I have long been a strong admirer of Hodgson who as I have often said should in my view have been given the England role immediately after the 1994 World Cup finals to which he had against the odds – and Italy – taken the Switzerland team.

Wales? “It’s the one match I didn’t want,” says their manager Chris Coleman, but there is much talk of the threat to England personified by Gareth Bale. The Welsh have done wonderfully well to reach these finals, the first major finals they have ever reached legitimately.

You may remember that when they got to the Swedish World Cup finals in 1958 it was after being knocked out in the eliminators, only to be given – and taking – a second chance when drawn to play off against then mediocre Israel. In whose group the petulant Arab countries had suddenly withdrawn.

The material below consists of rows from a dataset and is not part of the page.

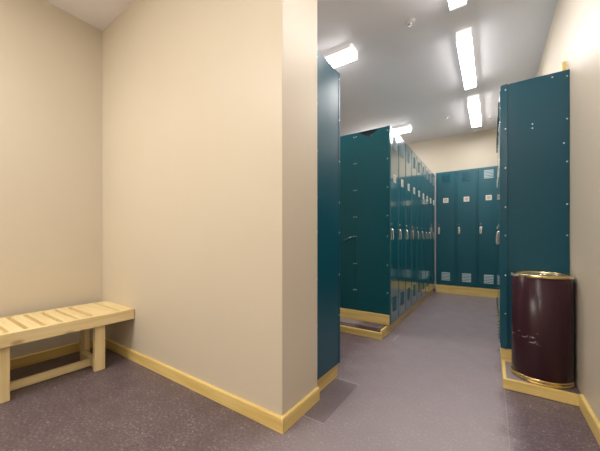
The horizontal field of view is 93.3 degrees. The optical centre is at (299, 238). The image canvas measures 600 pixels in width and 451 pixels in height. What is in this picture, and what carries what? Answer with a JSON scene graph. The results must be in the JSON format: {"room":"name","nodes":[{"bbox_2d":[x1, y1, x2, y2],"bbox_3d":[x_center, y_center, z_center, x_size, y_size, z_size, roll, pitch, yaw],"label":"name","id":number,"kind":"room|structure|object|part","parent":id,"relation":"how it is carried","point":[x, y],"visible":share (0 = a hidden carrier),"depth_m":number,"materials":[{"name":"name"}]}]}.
{"room":"locker room","nodes":[
{"label":"locker room","id":0,"kind":"room"},
{"bbox_2d":[0,0,101,358],"bbox_3d":[-1.379,-0.472,3.457,0.100,2.945,7.980,0,0,34],"label":"wall","id":1,"kind":"structure","parent":0,"point":[51,58],"depth_m":2.34,"materials":[{"name":"beige paint"}]},
{"bbox_2d":[10,339,92,369],"bbox_3d":[-2.710,0.960,1.388,0.016,0.079,3.060,0,0,34],"label":"baseboard","id":2,"kind":"structure","parent":1,"relation":"attached to","point":[30,359],"depth_m":2.31,"materials":[{"name":"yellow wood"}]},
{"bbox_2d":[102,0,316,415],"bbox_3d":[-0.875,-0.472,2.209,2.134,2.945,0.358,0,0,34],"label":"wall","id":3,"kind":"structure","parent":0,"point":[209,107],"depth_m":1.75,"materials":[{"name":"beige paint"}]},
{"bbox_2d":[105,338,284,433],"bbox_3d":[-0.966,0.960,2.045,2.134,0.079,0.016,0,0,34],"label":"baseboard","id":4,"kind":"structure","parent":3,"relation":"attached to","point":[261,415],"depth_m":1.77,"materials":[{"name":"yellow wood"}]},
{"bbox_2d":[283,386,319,431],"bbox_3d":[0.015,0.960,1.606,0.016,0.079,0.356,0,0,34],"label":"baseboard","id":5,"kind":"structure","parent":3,"relation":"attached to","point":[294,414],"depth_m":1.58,"materials":[{"name":"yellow wood"}]},
{"bbox_2d":[0,289,599,450],"bbox_3d":[0.102,1.050,2.455,3.675,0.100,8.180,0,0,34],"label":"floor","id":6,"kind":"structure","parent":0,"point":[434,382],"depth_m":1.65,"materials":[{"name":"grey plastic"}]},
{"bbox_2d":[0,301,133,403],"bbox_3d":[-2.104,0.785,1.673,0.530,0.427,1.912,0,0,34],"label":"bench","id":7,"kind":"object","parent":6,"relation":"on","point":[29,327],"visible":1,"depth_m":2.05,"materials":[{"name":"brown wood"}]},
{"bbox_3d":[-1.817,0.809,1.723,0.040,0.380,0.068,0,0,34],"label":"leg","id":8,"kind":"part","parent":7,"relation":"part of","materials":[{"name":"brown wood"}]},
{"bbox_3d":[-2.312,0.616,1.810,0.032,0.082,1.906,0,0,34],"label":"rail","id":9,"kind":"part","parent":7,"relation":"part of","materials":[{"name":"brown wood"}]},
{"bbox_3d":[-1.899,0.616,1.531,0.032,0.082,1.906,0,0,34],"label":"rail","id":10,"kind":"part","parent":7,"relation":"part of","materials":[{"name":"brown wood"}]},
{"bbox_3d":[-1.825,0.809,2.401,0.105,0.380,0.040,0,0,34],"label":"leg","id":11,"kind":"part","parent":7,"relation":"part of","materials":[{"name":"brown wood"}]},
{"bbox_3d":[-1.669,0.965,2.257,0.314,0.069,0.040,0,0,34],"label":"foot rail","id":12,"kind":"part","parent":7,"relation":"part of","materials":[{"name":"brown wood"}]},
{"bbox_3d":[-1.527,0.809,2.151,0.040,0.380,0.068,0,0,34],"label":"leg","id":13,"kind":"part","parent":7,"relation":"part of","materials":[{"name":"brown wood"}]},
{"bbox_2d":[317,365,336,390],"bbox_3d":[0.056,0.948,1.997,0.298,0.103,0.331,0,0,34],"label":"board","id":14,"kind":"object","parent":6,"relation":"on","point":[331,374],"visible":0.14,"depth_m":1.92,"materials":[{"name":"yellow wood"}]},
{"bbox_2d":[317,50,339,379],"bbox_3d":[0.074,-0.145,2.004,0.319,2.080,0.362,0,0,34],"label":"locker","id":15,"kind":"object","parent":14,"relation":"on","point":[328,78],"visible":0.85,"depth_m":1.89,"materials":[{"name":"teal metal"}]},
{"bbox_2d":[340,133,354,309],"bbox_3d":[0.517,-0.134,3.367,0.410,2.063,0.353,0,0,34],"label":"locker","id":16,"kind":"object","parent":6,"relation":"on","point":[347,142],"visible":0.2,"depth_m":3.19,"materials":[{"name":"teal metal"}]},
{"bbox_2d":[340,308,389,324],"bbox_3d":[0.606,0.847,3.135,0.764,0.102,0.018,0,0,34],"label":"board","id":17,"kind":"object","parent":6,"relation":"on","point":[384,319],"visible":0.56,"depth_m":3.06,"materials":[{"name":"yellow wood"}]},
{"bbox_2d":[355,125,397,324],"bbox_3d":[0.867,-0.134,3.150,0.410,2.063,0.319,0,0,34],"label":"locker","id":18,"kind":"object","parent":6,"relation":"on","point":[376,150],"visible":1,"depth_m":3.02,"materials":[{"name":"teal metal"}]},
{"bbox_3d":[0.771,-0.185,3.032,0.383,1.960,0.004,0,0,34],"label":"panel","id":19,"kind":"part","parent":18,"relation":"part of","materials":[{"name":"metal"}]},
{"bbox_3d":[1.014,-0.136,3.057,0.017,2.017,0.273,0,0,34],"label":"door","id":20,"kind":"part","parent":18,"relation":"part of","materials":[{"name":"teal metal"}]},
{"bbox_2d":[393,136,396,150],"bbox_3d":[1.025,-1.022,3.050,0.008,0.141,0.130,0,0,34],"label":"vent","id":21,"kind":"object","parent":18,"relation":"attached to","point":[394,137],"depth_m":3.05,"materials":[{"name":"metal"}]},
{"bbox_2d":[393,296,396,310],"bbox_3d":[1.025,0.701,3.050,0.008,0.146,0.130,0,0,34],"label":"vent","id":22,"kind":"object","parent":18,"relation":"attached to","point":[394,297],"depth_m":3.05,"materials":[{"name":"teal metal"}]},
{"bbox_2d":[340,288,433,339],"bbox_3d":[1.320,0.949,4.226,0.767,0.100,2.989,0,0,34],"label":"plinth","id":23,"kind":"object","parent":6,"relation":"on","point":[351,326],"visible":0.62,"depth_m":2.97,"materials":[{"name":"yellow wood"}]},
{"bbox_2d":[398,135,404,317],"bbox_3d":[1.044,-0.134,3.411,0.410,2.063,0.308,0,0,34],"label":"locker","id":24,"kind":"object","parent":6,"relation":"on","point":[401,144],"visible":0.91,"depth_m":3.28,"materials":[{"name":"teal metal"}]},
{"bbox_2d":[401,291,403,304],"bbox_3d":[1.198,0.701,3.307,0.008,0.146,0.130,0,0,34],"label":"vent","id":25,"kind":"object","parent":24,"relation":"attached to","point":[402,292],"depth_m":3.30,"materials":[{"name":"teal metal"}]},
{"bbox_2d":[405,143,410,311],"bbox_3d":[1.218,-0.134,3.668,0.410,2.063,0.308,0,0,34],"label":"locker","id":26,"kind":"object","parent":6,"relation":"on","point":[407,148],"visible":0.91,"depth_m":3.52,"materials":[{"name":"teal metal"}]},
{"bbox_2d":[407,288,410,300],"bbox_3d":[1.372,0.701,3.563,0.008,0.146,0.130,0,0,34],"label":"vent","id":27,"kind":"object","parent":26,"relation":"attached to","point":[408,289],"depth_m":3.55,"materials":[{"name":"teal metal"}]},
{"bbox_2d":[411,149,415,306],"bbox_3d":[1.391,-0.134,3.925,0.410,2.063,0.308,0,0,34],"label":"locker","id":28,"kind":"object","parent":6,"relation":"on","point":[413,155],"visible":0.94,"depth_m":3.79,"materials":[{"name":"teal metal"}]},
{"bbox_2d":[416,155,420,301],"bbox_3d":[1.565,-0.134,4.181,0.410,2.063,0.308,0,0,34],"label":"locker","id":29,"kind":"object","parent":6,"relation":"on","point":[418,160],"visible":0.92,"depth_m":4.04,"materials":[{"name":"teal metal"}]},
{"bbox_2d":[421,160,424,297],"bbox_3d":[1.739,-0.134,4.438,0.410,2.063,0.308,0,0,34],"label":"locker","id":30,"kind":"object","parent":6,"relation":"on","point":[422,163],"visible":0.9,"depth_m":4.28,"materials":[{"name":"teal metal"}]},
{"bbox_2d":[425,165,428,294],"bbox_3d":[1.913,-0.134,4.695,0.410,2.063,0.308,0,0,34],"label":"locker","id":31,"kind":"object","parent":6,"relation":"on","point":[426,167],"visible":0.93,"depth_m":4.54,"materials":[{"name":"teal metal"}]},
{"bbox_2d":[429,169,431,290],"bbox_3d":[2.087,-0.134,4.952,0.410,2.063,0.308,0,0,34],"label":"locker","id":32,"kind":"object","parent":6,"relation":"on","point":[430,171],"visible":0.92,"depth_m":4.84,"materials":[{"name":"teal metal"}]},
{"bbox_2d":[432,173,434,288],"bbox_3d":[2.260,-0.134,5.208,0.410,2.063,0.308,0,0,34],"label":"locker","id":33,"kind":"object","parent":6,"relation":"on","point":[433,175],"visible":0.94,"depth_m":5.09,"materials":[{"name":"teal metal"}]},
{"bbox_2d":[435,173,435,291],"bbox_3d":[2.514,-0.103,5.243,0.010,2.204,0.028,0,0,34],"label":"cabinet filler","id":34,"kind":"object","parent":6,"relation":"on","point":[435,173],"visible":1,"depth_m":5.23,"materials":[{"name":"beige metal"}]},
{"bbox_2d":[436,171,455,285],"bbox_3d":[2.735,-0.180,5.270,0.322,2.050,0.358,0,0,34],"label":"locker","id":35,"kind":"object","parent":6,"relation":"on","point":[445,181],"visible":0.98,"depth_m":5.13,"materials":[{"name":"teal metal"}]},
{"bbox_2d":[442,174,449,182],"bbox_3d":[2.645,-1.083,5.137,0.136,0.141,0.008,0,0,34],"label":"vent","id":36,"kind":"object","parent":35,"relation":"attached to","point":[445,177],"depth_m":5.13,"materials":[{"name":"teal metal"}]},
{"bbox_2d":[442,272,449,280],"bbox_3d":[2.645,0.693,5.137,0.136,0.146,0.008,0,0,34],"label":"vent","id":37,"kind":"object","parent":35,"relation":"attached to","point":[445,275],"depth_m":5.14,"materials":[{"name":"metal"}]},
{"bbox_2d":[436,284,496,297],"bbox_3d":[3.143,0.926,5.006,1.296,0.145,0.344,0,0,34],"label":"plinth","id":38,"kind":"object","parent":6,"relation":"on","point":[440,288],"visible":0.55,"depth_m":4.95,"materials":[{"name":"yellow wood"}]},
{"bbox_2d":[456,168,476,286],"bbox_3d":[3.003,-0.180,5.088,0.322,2.050,0.358,0,0,34],"label":"locker","id":39,"kind":"object","parent":6,"relation":"on","point":[466,180],"visible":0.97,"depth_m":4.96,"materials":[{"name":"teal metal"}]},
{"bbox_2d":[462,172,470,180],"bbox_3d":[2.913,-1.083,4.955,0.136,0.141,0.008,0,0,34],"label":"vent","id":40,"kind":"object","parent":39,"relation":"attached to","point":[466,176],"depth_m":4.96,"materials":[{"name":"teal metal"}]},
{"bbox_2d":[462,273,470,281],"bbox_3d":[2.913,0.693,4.955,0.136,0.146,0.008,0,0,34],"label":"vent","id":41,"kind":"object","parent":39,"relation":"attached to","point":[466,277],"depth_m":4.96,"materials":[{"name":"metal"}]},
{"bbox_2d":[477,166,496,288],"bbox_3d":[3.271,-0.180,4.907,0.322,2.050,0.358,0,0,34],"label":"locker","id":42,"kind":"object","parent":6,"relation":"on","point":[486,176],"visible":0.94,"depth_m":4.79,"materials":[{"name":"teal metal"}]},
{"bbox_2d":[484,169,493,178],"bbox_3d":[3.181,-1.083,4.774,0.136,0.141,0.008,0,0,34],"label":"vent","id":43,"kind":"object","parent":42,"relation":"attached to","point":[488,173],"depth_m":4.77,"materials":[{"name":"metal"}]},
{"bbox_2d":[484,275,493,283],"bbox_3d":[3.181,0.693,4.774,0.136,0.146,0.008,0,0,34],"label":"vent","id":44,"kind":"object","parent":42,"relation":"attached to","point":[488,279],"depth_m":4.77,"materials":[{"name":"metal"}]},
{"bbox_2d":[495,136,497,308],"bbox_3d":[2.132,-0.164,2.729,0.415,1.998,0.318,0,0,34],"label":"locker","id":45,"kind":"object","parent":6,"relation":"on","point":[497,136],"visible":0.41,"depth_m":2.80,"materials":[{"name":"teal metal"}]},
{"bbox_2d":[495,117,498,326],"bbox_3d":[1.953,-0.164,2.464,0.415,1.998,0.318,0,0,34],"label":"locker","id":46,"kind":"object","parent":6,"relation":"on","point":[497,117],"visible":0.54,"depth_m":2.57,"materials":[{"name":"teal metal"}]},
{"bbox_3d":[1.807,-0.166,2.563,0.017,1.952,0.283,0,0,34],"label":"door","id":47,"kind":"part","parent":46,"relation":"part of","materials":[{"name":"teal metal"}]},
{"bbox_2d":[496,138,497,311],"bbox_3d":[2.312,-0.164,2.994,0.415,1.998,0.318,0,0,34],"label":"locker","id":48,"kind":"object","parent":6,"relation":"on","point":[496,138],"visible":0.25,"depth_m":3.01,"materials":[{"name":"teal metal"}]},
{"bbox_3d":[2.166,-0.166,3.093,0.017,1.952,0.283,0,0,34],"label":"door","id":49,"kind":"part","parent":48,"relation":"part of","materials":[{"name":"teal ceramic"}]},
{"bbox_2d":[501,348,510,361],"bbox_3d":[1.702,0.885,2.065,0.382,0.099,0.017,0,0,34],"label":"board","id":50,"kind":"object","parent":6,"relation":"on","point":[505,353],"visible":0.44,"depth_m":2.15,"materials":[{"name":"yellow wood"}]},
{"bbox_2d":[496,69,568,348],"bbox_3d":[1.768,-0.164,2.191,0.415,1.998,0.337,0,0,34],"label":"locker","id":51,"kind":"object","parent":6,"relation":"on","point":[533,113],"visible":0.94,"depth_m":2.06,"materials":[{"name":"teal metal"}]},
{"bbox_3d":[1.627,-0.166,2.298,0.017,1.952,0.283,0,0,34],"label":"door","id":52,"kind":"part","parent":51,"relation":"part of","materials":[{"name":"teal metal"}]},
{"bbox_2d":[562,61,566,70],"bbox_3d":[1.876,-1.208,2.011,0.024,0.087,0.025,0,0,34],"label":"wood block","id":53,"kind":"object","parent":51,"relation":"on","point":[564,64],"visible":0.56,"depth_m":2.00,"materials":[{"name":"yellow wood"}]},
{"bbox_2d":[499,340,580,405],"bbox_3d":[1.965,0.966,2.451,0.382,0.067,1.627,0,0,34],"label":"plinth","id":54,"kind":"object","parent":6,"relation":"on","point":[510,381],"visible":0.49,"depth_m":1.79,"materials":[{"name":"yellow wood"}]},
{"bbox_2d":[511,271,574,388],"bbox_3d":[1.619,0.584,1.901,0.329,0.695,0.307,0,0,34],"label":"trash can","id":55,"kind":"object","parent":6,"relation":"on","point":[542,303],"visible":1,"depth_m":1.79,"materials":[{"name":"red metal"}]},
{"bbox_3d":[1.619,0.252,1.901,0.324,0.015,0.278,0,0,34],"label":"lid","id":56,"kind":"part","parent":55,"relation":"part of","materials":[{"name":"metal"}]},
{"bbox_2d":[45,0,556,143],"bbox_3d":[0.102,-1.995,2.455,3.675,0.100,8.180,0,0,34],"label":"ceiling","id":57,"kind":"structure","parent":0,"point":[402,74],"depth_m":2.95,"materials":[{"name":"paint"}]},
{"bbox_2d":[324,44,357,67],"bbox_3d":[0.108,-1.902,3.196,1.095,0.084,0.155,0,0,34],"label":"ceiling light","id":58,"kind":"object","parent":57,"relation":"attached to","point":[345,55],"visible":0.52,"depth_m":2.94,"materials":[{"name":"white plastic"}]},
{"bbox_2d":[393,124,411,133],"bbox_3d":[1.478,-1.902,5.170,1.050,0.084,0.160,0,0,34],"label":"ceiling light","id":59,"kind":"object","parent":57,"relation":"attached to","point":[406,128],"visible":0.43,"depth_m":4.90,"materials":[{"name":"white plastic"}]},
{"bbox_2d":[406,18,414,26],"bbox_3d":[0.991,-1.927,2.541,0.082,0.034,0.082,0,0,34],"label":"sprinkler head","id":60,"kind":"object","parent":57,"relation":"attached to","point":[411,21],"visible":1,"depth_m":2.53},
{"bbox_2d":[448,0,466,10],"bbox_3d":[0.981,-1.902,1.851,0.120,0.084,1.065,0,0,34],"label":"ceiling light","id":61,"kind":"object","parent":57,"relation":"attached to","point":[453,4],"visible":1,"depth_m":2.25,"materials":[{"name":"white plastic"}]},
{"bbox_2d":[456,27,476,89],"bbox_3d":[1.826,-1.902,3.084,0.125,0.084,1.075,0,0,34],"label":"ceiling light","id":62,"kind":"object","parent":57,"relation":"attached to","point":[464,37],"visible":1,"depth_m":2.92,"materials":[{"name":"white plastic"}]},
{"bbox_2d":[467,94,481,127],"bbox_3d":[2.660,-1.902,4.301,0.138,0.084,1.065,0,0,34],"label":"ceiling light","id":63,"kind":"object","parent":57,"relation":"attached to","point":[473,102],"visible":1,"depth_m":4.13,"materials":[{"name":"white plastic"}]},
{"bbox_2d":[468,101,480,126],"bbox_3d":[2.660,-1.891,4.301,0.136,0.056,1.021,0,0,34],"label":"diffuser","id":64,"kind":"object","parent":63,"relation":"attached to","point":[474,106],"depth_m":4.23,"materials":[{"name":"white plastic"}]},
{"bbox_2d":[407,128,496,288],"bbox_3d":[2.366,-0.472,5.801,3.675,2.945,0.100,0,0,34],"label":"wall","id":65,"kind":"structure","parent":0,"point":[472,150],"depth_m":5.32,"materials":[{"name":"beige paint"}]},
{"bbox_2d":[536,0,599,422],"bbox_3d":[1.582,-0.472,1.453,0.100,2.945,7.980,0,0,34],"label":"wall","id":66,"kind":"structure","parent":0,"point":[573,37],"depth_m":1.68,"materials":[{"name":"beige paint"}]},
{"bbox_2d":[579,394,599,445],"bbox_3d":[0.478,0.960,-0.074,0.016,0.079,4.214,0,0,34],"label":"baseboard","id":67,"kind":"structure","parent":66,"relation":"attached to","point":[589,415],"depth_m":1.50,"materials":[{"name":"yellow wood"}]}
]}

The colossal irony being that in the only World Cup tournament in which all four British teams took part, Wales did far the best and, having seen that vital quarter final in Gothenburg, I still believe that had John Charles not been kicked out of contention by the Hungarians, they might, thanks to his formidable head, have beaten Brazil.

Bale with his pace, flair and fine control can ravage any defence but this has not so far been a good season for him at Real Madrid, and Arsenal’s Aaron Ramsey apart, there is no other outstanding player in the side.

Wales in 1958 had several. Can Coleman, so to speak, do a Ted Robbins and persuade his Welsh players to surpass themselves, as that wonderful old magician did when he was Welsh team manager (though actually Secretary of the Welsh FA) before such figures were invented?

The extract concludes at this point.